Find how many lines below hold "across", and give that number as the entire answer.

Input for this task: Begin

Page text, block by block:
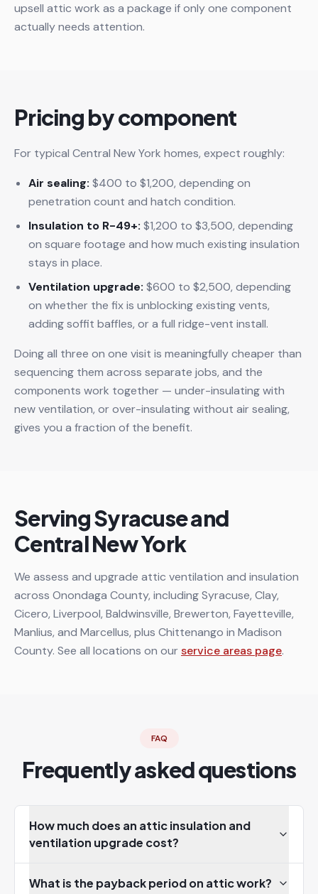
upsell attic work as a package if only one component
actually needs attention.
Pricing by component
For typical Central New York homes, expect roughly:
Air sealing: $400 to $1,200, depending on
penetration count and hatch condition.
Insulation to R-49+: $1,200 to $3,500, depending
on square footage and how much existing insulation
stays in place.
Ventilation upgrade: $600 to $2,500, depending
on whether the fix is unblocking existing vents,
adding soffit baffles, or a full ridge-vent install.
Doing all three on one visit is meaningfully cheaper than
sequencing them across separate jobs, and the
components work together — under-insulating with
new ventilation, or over-insulating without air sealing,
gives you a fraction of the benefit.
Serving Syracuse and
Central New York
We assess and upgrade attic ventilation and insulation
across Onondaga County, including Syracuse, Clay,
Cicero, Liverpool, Baldwinsville, Brewerton, Fayetteville,
Manlius, and Marcellus, plus Chittenango in Madison
County. See all locations on ourservice areas page.
FAQ
Frequently asked questions
How much does an attic insulation and
ventilation upgrade cost?
What is the payback period on attic work?
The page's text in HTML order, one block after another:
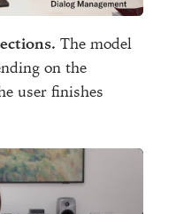
The model
on the
user finishes
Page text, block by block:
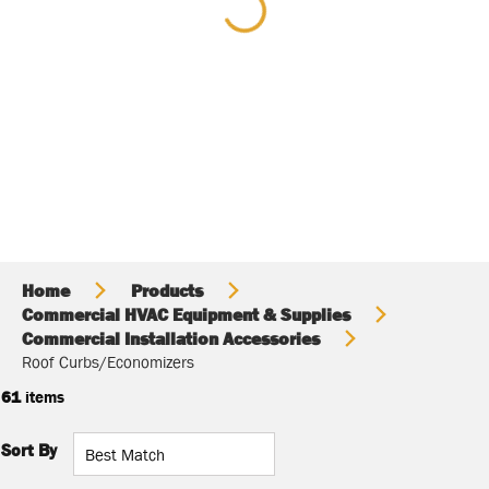
Home
Products
Commercial HVAC Equipment & Supplies
Commercial Installation Accessories
Roof Curbs/Economizers
61items
Sort By
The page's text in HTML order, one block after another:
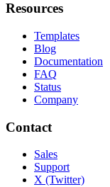
Resources
Templates
Blog
Documentation
FAQ
Status
Company
Contact
Sales
Support
X (Twitter)

Input for this task: End

### Response for this exercise
2